Memon visited the woman as she lay dying in hospital, promising a law that would put Shah’s attacker in jail for life. Today, Memon feels she has delivered on that promise. She’s determined to hold the lawmakers responsible if they fail to catch the people who commit acid attacks.

“I’ve put the onus on the MNA of each constituency,” she stated on Twitter. “We will gun for them, not the criminals, if they fail us.” This is also a move that makes sense, given that many criminals in the rural areas appeal to a politically powerful feudal or sardar for protection once they’ve committed a crime like this.

But this is only the beginning, not the end, of the fight. First of all, now that the bill has been passed at this level, it goes to the Senate, where it needs to be adopted before it can become a law.

Furthermore, the bill doesn’t go far enough to truly protect women against acid attacks, either before they have occurred or after they have been committed. At least this is the opinion of Dr Shaista Effendi, a cosmetic and burn surgery specialist who works as a consultant at the Dr Ziauddin Hospital in Karachi. She’s had 30 years of experience working with the victims of acid attacks, as the founder and manager of the Civil Hospital Burns Unit, where women lie in agony, their flesh suppurating and stinking of gangrene, undergoing months and years of painful treatment to salvage what the acid didn’t burn away in the first place.
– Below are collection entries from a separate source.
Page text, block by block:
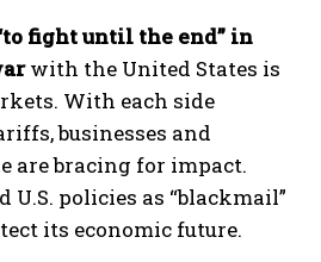
fight until the end” in
with the United States is
With each side
businesses and
are bracing for impact.
U.S. policies as “blackmail”
its economic future.
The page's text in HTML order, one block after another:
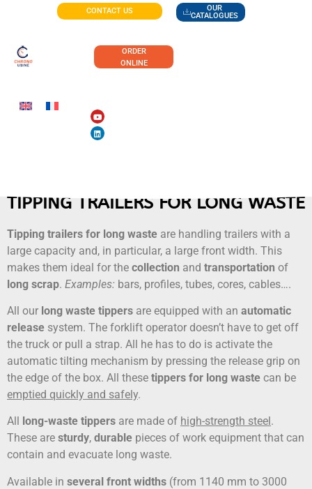
CONTACT US
OUR
CATALOGUES
ORDER
ONLINE
TIPPING TRAILERS FOR LONG WASTE
Tipping trailers for long waste are handling trailers with a
large capacity and, in particular, a large front width. This
makes them ideal for the collection and transportation of
long scrap. Examples: bars, profiles, tubes, cores, cables….
All our long waste tippers are equipped with an automatic
release system. The forklift operator doesn’t have to get off
the truck or pull a strap. All he has to do is activate the
automatic tilting mechanism by pressing the release grip on
the edge of the box. All these tippers for long waste can be
emptied quickly and safely.
All long-waste tippers are made of high-strength steel .
These are sturdy, durable pieces of work equipment that can
contain and evacuate long waste.
Available in several front widths (from 1140 mm to 3000

The bill, Dr Effendi says, doesn’t properly legislate to control the purchase of acid or any other corrosive substance, which is still easily available at any chemist or compounder’s store (it only recommends that provincial assemblies crack down on the buying and selling of acid). Also, it focuses explicitly on the criminal, not the victim, providing no compensation for the victim of an acid attack.

“She’s working, so are all the members of her family,” says Dr Effendi. “Once she’s in hospital, two or three family members must be with her all the time. It cripples an entire family, not just the person, psychologically, emotionally, financially. Not to mention how expensive the treatment is for a burn victim. The attacker must pay for that.”

But according to Dr Effendi, the real weakness of the bill is that it is a reactionary measure to what is a preventable crime.

“There are always signs leading up to the crime. Usually it’s a love-hate relationship between the attacker and the woman – she refuses his advances, rejects his proposal. There’s ego and possessiveness involved. And the attacker always shows signs of mental illness or disturbance leading up to the attack. These are the things that we have to watch out for.”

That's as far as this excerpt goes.